● EXERCISE PROMPT: I'd ask you to write out the lines below exactly, with no images.

● Data entries:
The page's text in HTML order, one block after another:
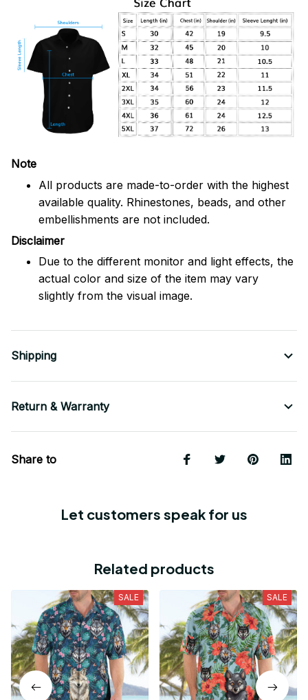
Note
All products are made-to-order with the highest
available quality. Rhinestones, beads, and other
embellishments are not included.
Disclaimer
Due to the different monitor and light effects, the
actual color and size of the item may vary
slightly from the visual image.
Shipping
Return & Warranty
Share to
Let customers speak for us
Related products
SALE SALE

● SOLUTION TO THE PROBLEM:
The page's text in HTML order, one block after another:
Note
All products are made-to-order with the highest
available quality. Rhinestones, beads, and other
embellishments are not included.
Disclaimer
Due to the different monitor and light effects, the
actual color and size of the item may vary
slightly from the visual image.
Shipping
Return & Warranty
Share to
Let customers speak for us
Related products
SALE SALE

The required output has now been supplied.